Individuals with BPD can also experience disturbances in their sense of identity, exhibiting unstable self-image, excessive self-criticism, and feelings of emptiness.2 Their self-presentation can fluctuate depending on the group or situation they are in, with the sufferer's sense of identity being experienced as dependent on a specific relationship.3

It is now widely accepted that mental health difficulties in parents impact on parenting and, subsequently, on outcomes for the child.4–7 However, despite the clear need for it, there is a paucity of research into the influences of parental BPD on parent as well as child. To the best of our knowledge, no attempt has been made at synthesis of the little that does exist. A better understanding of the impact of BPD on parenting and on children's outcomes might inform the development of interventions for this vulnerable group.


Considering that BPD is most commonly diagnosed in women,8 many of whom will be mothers,9 the current review will draw together research considering maternal BPD. The aim is to systematically synthesise the findings of this research, in order to provide a better understanding of the consequences of maternal BPD.

Two questions are explored:

  1. Are there deficits and difficulties in the parenting of mothers with BPD?

  2. What difficulties are experienced by children of mothers with BPD?

Study selection and analysis

Searches were conducted on PsycINFO and MEDLINE.

The search string was: “child*” AND (“borderline personality disorder” OR “emotionally unstable personality disorder”). Figure 1 depicts the search process at the final date for checking: 10 July 2014.

Non-English language articles were removed, leaving 3405 articles. After removing duplicates, there remained 2579. In stage 1, titles and abstracts were read against inclusion/exclusion criteria by LP, and a random 10% were re-rated by an independent researcher. Agreement was 97.8%. Disagreements were resolved on discussion.

This resulted in removal of 2510 articles, leaving 70. At stage 2, each full paper was scrutinised against the inclusion/exclusion criteria (table 1).

Table 1

Inclusion and exclusion criteria

Consequently, 54 papers were excluded (the reasons are summarised in table 2).

Table 2

Reasons for exclusion following full-text examination

This left 17 papers that satisfied the inclusion/exclusion criteria. Reference lists were scrutinised for titles relevant to the review. This revealed no further papers.

Eight prominent authors were contacted, and asked to identify any additional studies, but none were found.

Quality appraisal

The Strengthening the Reporting of Observational studies in Epidemiology (STROBE) checklist10 is widely accepted as a tool for improving the quality of reporting of observational studies.11 The cross-sectional variant lists 22 areas that are required for highest quality reporting of cross-sectional research. For this review, each area was rated on a five-point scale, and scores averaged to provide a total score. Four papers were categorised as ‘average to above average’, and 13 as ‘above average to good’ (terms based on the Jadad scale,12 which ranges from 0 (bad) to 5 (good); table 3).

Table 3

Five-point rating system developed to score the STROBE checklist

Five randomly selected articles were re-scored by an independent rater. Inter-rater reliability was assessed using Spearman’s correlation, giving a strong, positive correlation between quality ratings, rs=0.95, n=5, p=0.014. The primary researcher’s ratings were, therefore, accepted.

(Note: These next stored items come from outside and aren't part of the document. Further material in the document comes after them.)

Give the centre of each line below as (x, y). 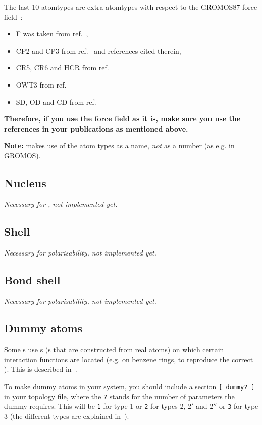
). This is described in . (41, 369)
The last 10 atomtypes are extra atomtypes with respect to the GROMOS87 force (131, 7)
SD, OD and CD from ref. (56, 101)
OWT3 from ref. (41, 84)
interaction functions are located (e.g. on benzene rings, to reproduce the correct (129, 359)
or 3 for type (239, 406)
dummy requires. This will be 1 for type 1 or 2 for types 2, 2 (98, 406)
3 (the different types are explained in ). (67, 416)
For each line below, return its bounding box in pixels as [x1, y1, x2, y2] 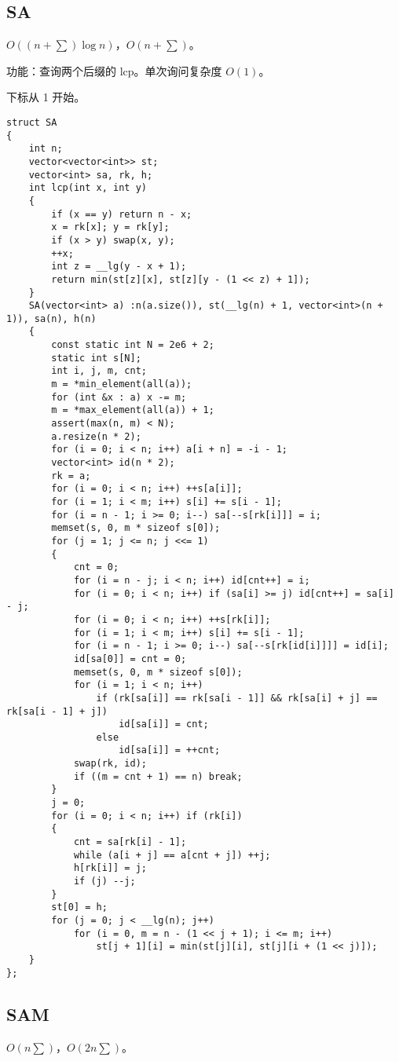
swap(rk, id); [73, 758, 147, 770]
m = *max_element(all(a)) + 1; [51, 404, 214, 416]
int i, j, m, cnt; [51, 365, 147, 377]
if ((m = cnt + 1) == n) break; [73, 770, 243, 782]
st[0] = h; [51, 902, 108, 913]
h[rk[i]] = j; [73, 862, 147, 874]
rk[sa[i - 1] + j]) [6, 705, 108, 717]
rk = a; [51, 470, 91, 481]
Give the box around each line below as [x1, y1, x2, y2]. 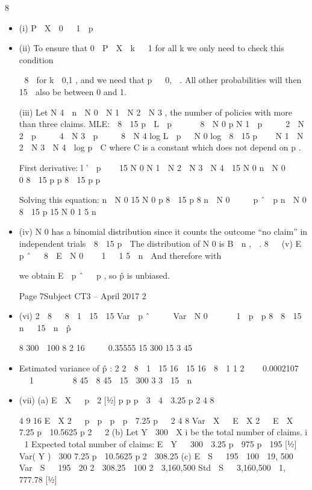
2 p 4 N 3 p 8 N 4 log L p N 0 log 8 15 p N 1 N [19, 129, 304, 141]
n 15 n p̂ [19, 321, 71, 333]
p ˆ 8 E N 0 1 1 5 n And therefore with [19, 249, 222, 261]
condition [19, 53, 54, 66]
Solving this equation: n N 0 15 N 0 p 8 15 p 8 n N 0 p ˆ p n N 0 [19, 193, 307, 206]
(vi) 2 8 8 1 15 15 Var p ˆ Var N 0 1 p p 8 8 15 [19, 309, 302, 322]
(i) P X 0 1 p [19, 21, 93, 34]
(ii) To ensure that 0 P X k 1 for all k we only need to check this [19, 42, 284, 54]
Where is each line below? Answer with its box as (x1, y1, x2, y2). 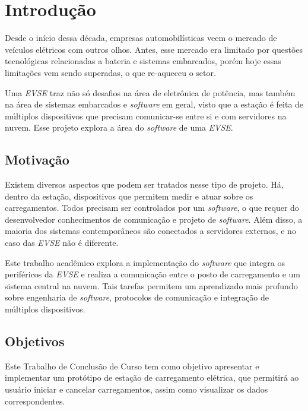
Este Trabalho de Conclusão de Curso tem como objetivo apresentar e (5, 359, 259, 372)
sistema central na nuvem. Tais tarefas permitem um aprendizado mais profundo (5, 279, 298, 292)
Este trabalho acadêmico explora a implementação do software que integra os (5, 256, 285, 268)
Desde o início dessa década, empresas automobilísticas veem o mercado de (5, 31, 277, 44)
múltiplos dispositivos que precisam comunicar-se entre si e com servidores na (5, 109, 287, 122)
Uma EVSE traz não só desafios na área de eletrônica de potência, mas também (5, 86, 296, 99)
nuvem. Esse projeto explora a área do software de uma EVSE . (5, 121, 233, 134)
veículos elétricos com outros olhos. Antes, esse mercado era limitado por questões (5, 43, 303, 55)
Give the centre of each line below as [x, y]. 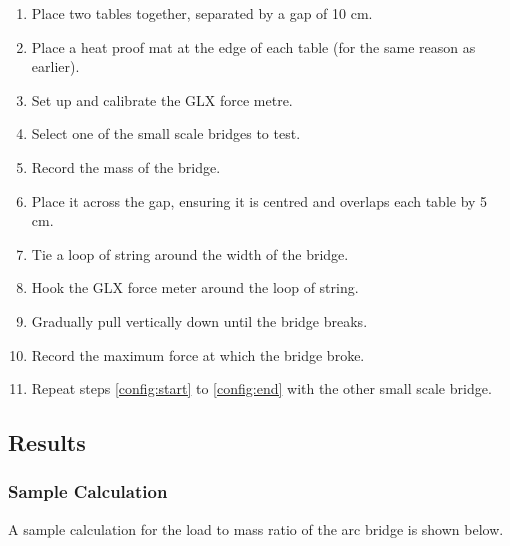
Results [47, 442]
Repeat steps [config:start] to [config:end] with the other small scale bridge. [261, 388]
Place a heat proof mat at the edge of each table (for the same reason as [253, 46]
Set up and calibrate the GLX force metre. [162, 99]
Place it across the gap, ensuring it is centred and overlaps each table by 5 [259, 200]
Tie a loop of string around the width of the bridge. [190, 253]
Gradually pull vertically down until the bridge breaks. [199, 320]
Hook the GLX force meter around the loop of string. [195, 287]
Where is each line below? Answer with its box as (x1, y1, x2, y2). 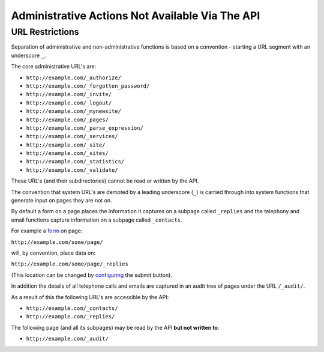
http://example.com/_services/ (26, 133, 118, 140)
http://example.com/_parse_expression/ (26, 124, 143, 132)
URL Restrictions (11, 26, 79, 37)
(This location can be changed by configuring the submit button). (11, 271, 172, 279)
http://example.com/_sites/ (26, 150, 109, 157)
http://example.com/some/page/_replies (11, 261, 128, 267)
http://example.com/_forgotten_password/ (26, 82, 150, 90)
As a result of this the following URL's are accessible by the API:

Maternal BPD and parenting

Fourteen studies assessed parenting (table 4). Across the age range, these studies showed that mothers with BPD were parenting in the context of many factors that are known to put parenting and children's mental health at risk. All studies that explored parental depression showed this to be significantly elevated in mothers with BPD, compared with a range of control groups.13–16 Feldman et al17 noted higher drug and alcohol abuse in parents with BPD (present in 88%), and White et al18 noted that their sample of parents with BPD used more alcohol during pregnancy.

Table 4

Summary of studies investigating the impact of maternal BPD on parenting, and on children

Some studies15 ,19 noted that mothers with BPD were more likely than control groups to be parenting without the support of a partner, or within a household that frequently changed in its composition.17 This study also noted that children of BPD parents had experienced more changes in school, and more non-maternal care than controls.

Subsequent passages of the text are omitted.